Elyan tilts his head at him. "Why?"

Another shrug.


She stays there, curled up in her scratchy black cloak, most of the night. Helios doesn't know where she is. Most of them don't sleep. Gaius does, but Gwaine and Elyan just sit across from each other.

She used to be like that once. Too scared to sleep because of what it might bring. So nervous she couldn't sleep even if she tried.

Not anymore.

She dreamed about him. She couldn't help. She couldn't do anything.

As her eyes flash gold and his broken ribs slide into place, she wonders what happened with Helios.


Then there's the fight.

The one fight he loses, maybe the one fight he's ever lost.

She's not focused. All she hears is the noise, swimming in formless ripples around the shapes in the ring. All she sees are Gwaine's pain-filled eyes looking up, trying to find Elyan's face and meeting hers.


The sound rises, swells until it reaches her ears.

She twitches alert.

He's on the ground. They're holding him down.

It takes her a moment to recognize the emotion raging at the walls of her skin.

Horror.


"So what'll it be, redcape?" The Southron – he's not her guard, he was never her guard – makes a slashing motion over his knuckles that makes her catch her breath. "Your fingers –" the jagged knife is poised to strike, already falling above his pale face "– or your eyes?"

He kicks him. Five days ago it would have worked, but now it does nothing. She's let him grow weak. These men – Helios' men – have waited for this moment too long to let it slip. They admire him, perhaps, but they hate him more. He makes them look bad. He eats barely anything, has about five major injuries, would be bedridden anywhere else, and still beats them. Hopelessly outnumbered, but not outmatched, he beats them.

The stark truth of the matter falls onto her like a load of rock.

She wants revenge on Uther.

She wants to take revenge on Arthur.

She takes revenge on Gwaine.

Leverage. It's all about leverage. Leverage and love.

He wrenches his arm away and twists the man's, catching the knife that falls out of his now-slack grip. She admires his movements, though she won't admit it.

The jagged blade's buried to the hilt in the Southron's chest.

There was no hesitation.

She watches him try to scramble to his feet and get yanked down again. There are too many of them. She feels in her chest the slow-motion, transfixed knowledge that he won't be getting back up.

His breathing is heavy, fast. He's panicking, and he has good reason to. Someone growls "Hold his arms" and he can't move. It's not a fight anymore, they're beating him senseless in front of her and she hears those quick, gasping breaths in her ears.
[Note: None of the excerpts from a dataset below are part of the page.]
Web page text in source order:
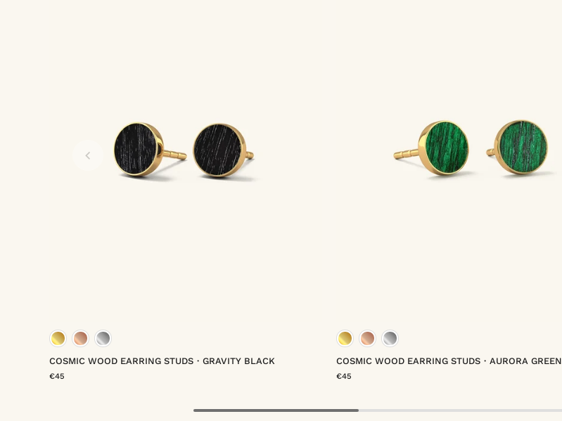
COSMIC WOOD EARRING STUDS・GRAVITY BLACK
€45
COSMIC WOOD EARRING STUDS・AURORA GREEN
€45
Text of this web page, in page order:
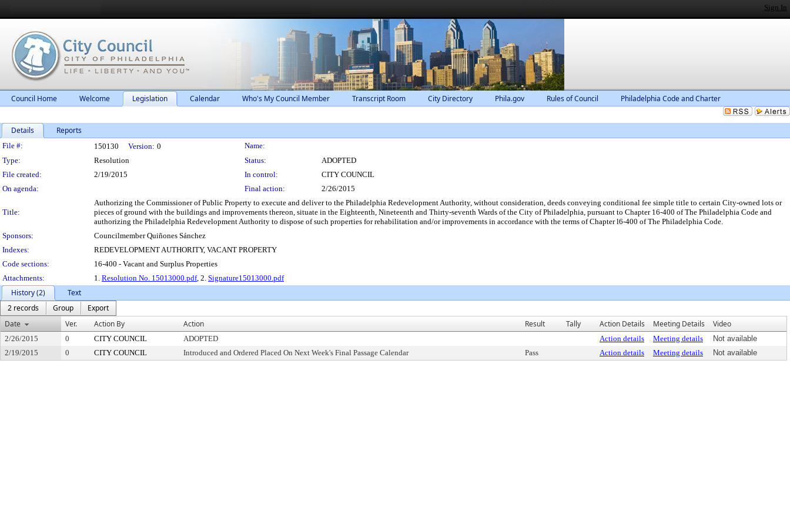
Sign In
Council Home Welcome Legislation Calendar Who's My Council Member Transcript Room City Directory Phila.gov Rules of Council Philadelphia Code and Charter
Details Reports
Legislation Details
File #: 150130 Version: 0
Name:
Type:
Resolution Status:
ADOPTED
File created:
2/19/2015 In control:
CITY COUNCIL
On agenda:
Final action: 2/26/2015
Title:
Authorizing the Commissioner of Public Property to execute and deliver to the Philadelphia Redevelopment Authority, without consideration, deeds conveying conditional fee simple title to certain City-owned lots or
pieces of ground with the buildings and improvements thereon, situate in the Eighteenth, Nineteenth and Thirty-seventh Wards of the City of Philadelphia, pursuant to Chapter 16-400 of The Philadelphia Code and
authorizing the Philadelphia Redevelopment Authority to dispose of such properties for rehabilitation and/or improvements in accordance with the terms of Chapter l6-400 of The Philadelphia Code.
Sponsors:
Councilmember Quiñones Sánchez
Indexes:
REDEVELOPMENT AUTHORITY, VACANT PROPERTY
Code sections:
16-400 - Vacant and Surplus Properties
Attachments:
1. Resolution No. 15013000.pdf, 2. Signature15013000.pdf
History (2)
Text
2 records
Group
Export
Date
Ver. Action By Action Result Tally Action Details Meeting Details Video
2/26/2015 0 CITY COUNCIL ADOPTED Action details Meeting details
Not available
2/19/2015
0 CITY COUNCIL Introduced and Ordered Placed On Next Week's Final Passage Calendar Pass Action details Meeting details Not available
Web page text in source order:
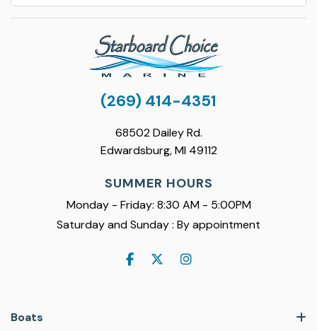
(269) 414-4351
68502 Dailey Rd.
Edwardsburg, MI 49112
SUMMER HOURS
Monday - Friday: 8:30 AM - 5:00PM
Saturday and Sunday : By appointment
Boats
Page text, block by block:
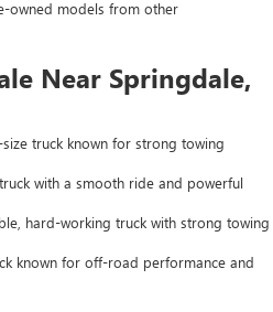
owned models from other
Near Springdale,
truck known for strong towing
with a smooth ride and powerful
hard-working truck with strong towing
known for off-road performance and
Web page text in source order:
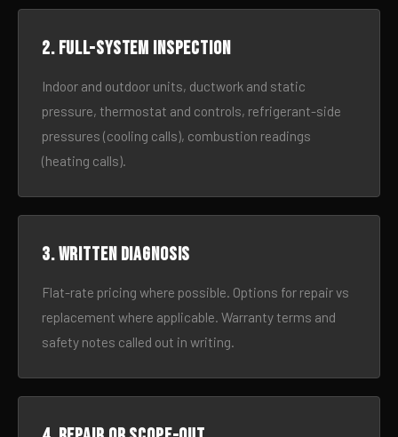
2. Full-system inspection
Indoor and outdoor units, ductwork and static
pressure, thermostat and controls, refrigerant-side
pressures (cooling calls), combustion readings
(heating calls).
3. Written diagnosis
Flat-rate pricing where possible. Options for repair vs
replacement where applicable. Warranty terms and
safety notes called out in writing.
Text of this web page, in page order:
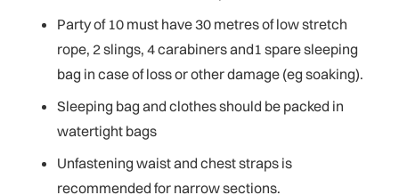
Party of 10 must have 30 metres of low stretch
rope, 2 slings, 4 carabiners and1 spare sleeping
bag in case of loss or other damage (eg soaking).
Sleeping bag and clothes should be packed in
watertight bags
Unfastening waist and chest straps is
recommended for narrow sections.

Suddenly she's alone in the room, on the fine carpet with blue silk pooling around her feet, the soft kiss of smooth hair on her shoulders. Her chest rising and falling as she tries to force air into lungs that won't respond. She can't breathe. Her eyes are wide with betrayal, pain. Where's Merlin? She pushes his hands away with arms that have no strength.

She can't breathe.


Morgana stands. The movement's abrupt and at first they don't notice. She mock-clears her throat. It's a mask and a hateful one, but if it hides the white terror around her eyes it will do for now.

She smiles flirtatiously at the Southrons. "Now, now. If he's in no state to fight what use will he have?" He was already in no state to fight. He was in no state to fight five days ago.
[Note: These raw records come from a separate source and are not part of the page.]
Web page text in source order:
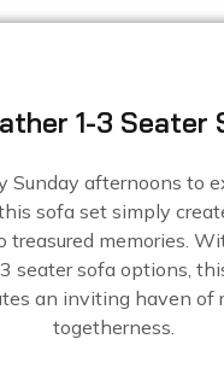
1-3 Seater
Sunday afternoons to
sofa set simply
treasured memories.
seater sofa options,
an inviting haven of
togetherness.
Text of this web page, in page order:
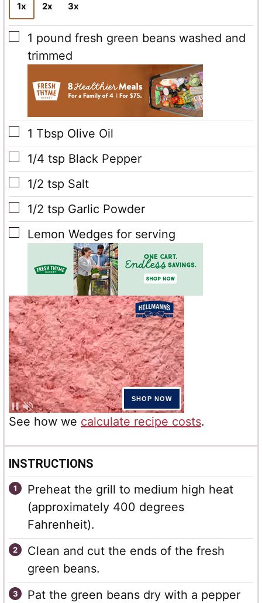
1x 2x 3x
▢
1 pound fresh green beans washed and
trimmed
▢
1 Tbsp Olive Oil
▢
1/4 tsp Black Pepper
▢
1/2 tsp Salt
▢
1/2 tsp Garlic Powder
▢
Lemon Wedges for serving
See how we calculate recipe costs.
INSTRUCTIONS
Preheat the grill to medium high heat
(approximately 400 degrees
Fahrenheit).
Clean and cut the ends of the fresh
green beans.
Pat the green beans dry with a pepper
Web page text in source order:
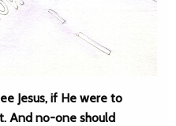
Jesus, if He were to
And no-one should
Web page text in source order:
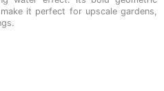
it perfect for upscale gardens,
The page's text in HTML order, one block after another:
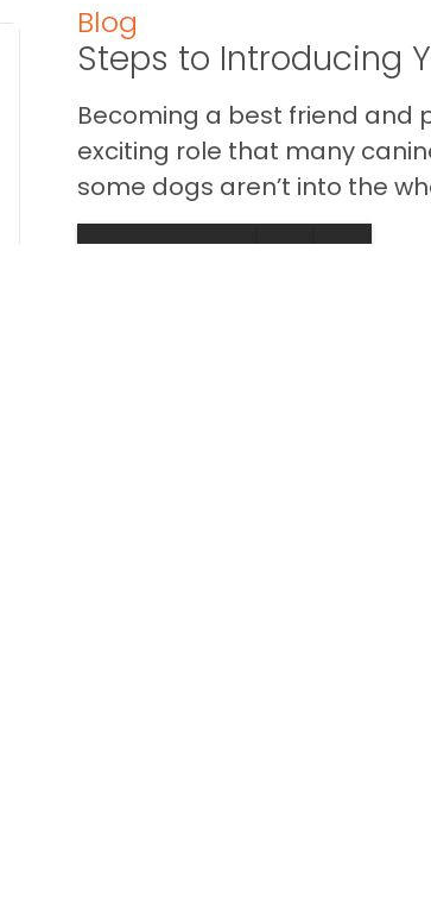
Blog
Steps to Introducing
Becoming a best friend and
exciting role that many
some dogs aren’t into the
READ THIS BLOG
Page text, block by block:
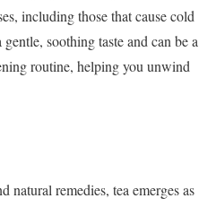
including those that cause cold
soothing taste and can be a
routine, helping you unwind
natural remedies, tea emerges as

"And," she imitates dismay, "Gaius would starve and Elyan," Morgana smirks, "the noble Elyan," Laughter. "would die. What a pity that would be." Gwaine's crumpled on the ground. He doesn't open his eyes.

He doesn't move at all.

What was she waiting for, anyway, gratitude? Trust? "We couldn't have that." Morgana surveys the room with her impassioned, almost insane eyes, eyes full of the madness of power, and looks to the side. Head tilted, she speaks out of the corner of her mouth, conspiratorially, to the Southrons. "Why don't you leave the room?"
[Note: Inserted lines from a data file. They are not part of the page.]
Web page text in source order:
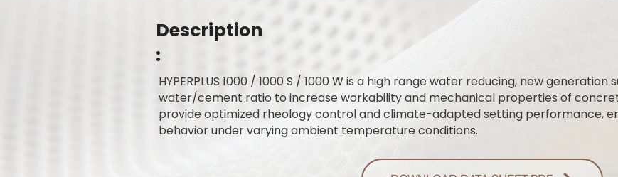
Description
:
HYPERPLUS 1000 / 1000 S / 1000 W is a high range water reducing, new
water/cement ratio to increase workability and mechanical properties of
provide optimized rheology control and climate-adapted setting performance,
behavior under varying ambient temperature conditions.
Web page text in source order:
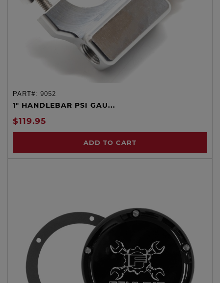
PART#: 9052
1" HANDLEBAR PSI GAU...
$119.95
ADD TO CART
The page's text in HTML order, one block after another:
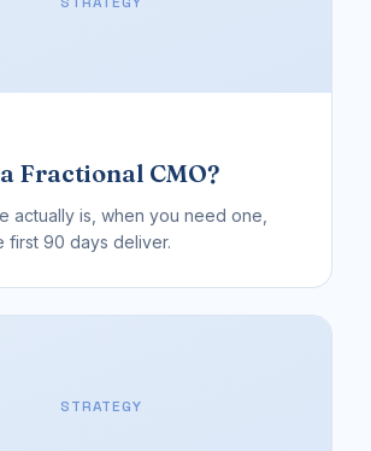
Fractional CMO?
actually is, when you need one,
first 90 days deliver.
STRATEGY
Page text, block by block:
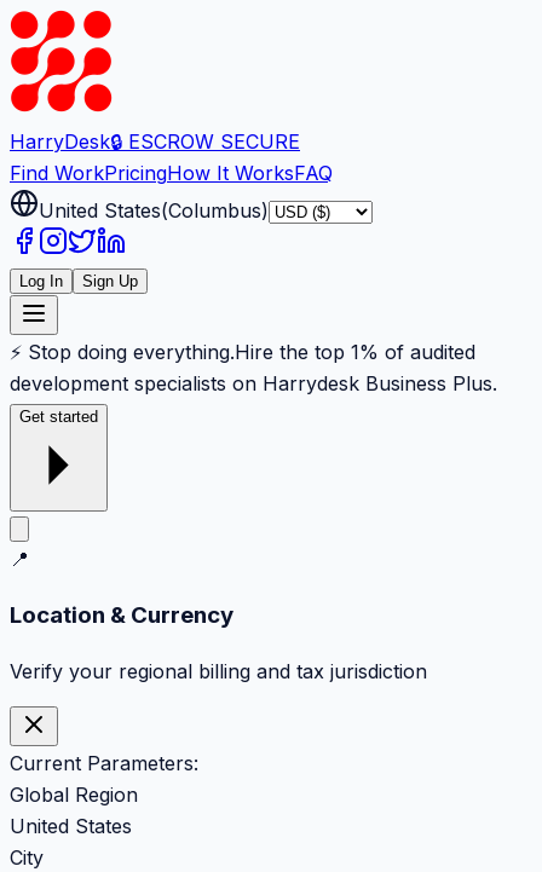
HarryDesk🔒 ESCROW SECURE
Find WorkPricingHow It WorksFAQ
United States(Columbus)
Log In Sign Up
⚡ Stop doing everything.Hire the top 1% of audited
development specialists on Harrydesk Business Plus.
Get started
📍
Location & Currency
Verify your regional billing and tax jurisdiction
Current Parameters:
Global Region
United States
City

What does she care what they think of her?

Morgana steps carefully back from Gwaine's body when the doors are closed, locked. She moves as if every sound she makes is blasphemy, as if she carries a great wound. She lowers herself gently onto the throne, shoulders slumped.

There's such a difference to watching from the grate and being in the same room with him. Actually being in the same room. Almost on the same side.

She swallows. For some reason she thinks she might cry.

She won't.

"Say something."

He opens his eyes, raises an eyebrow.

"I only speak to people I have things to say to."

"Oh, and you have nothing to say to me?"

For the first time he looks at her, into her. Morgana feels like a two-way channel has opened up between their eyes, feels the raw emotions, the pain, the force of understanding.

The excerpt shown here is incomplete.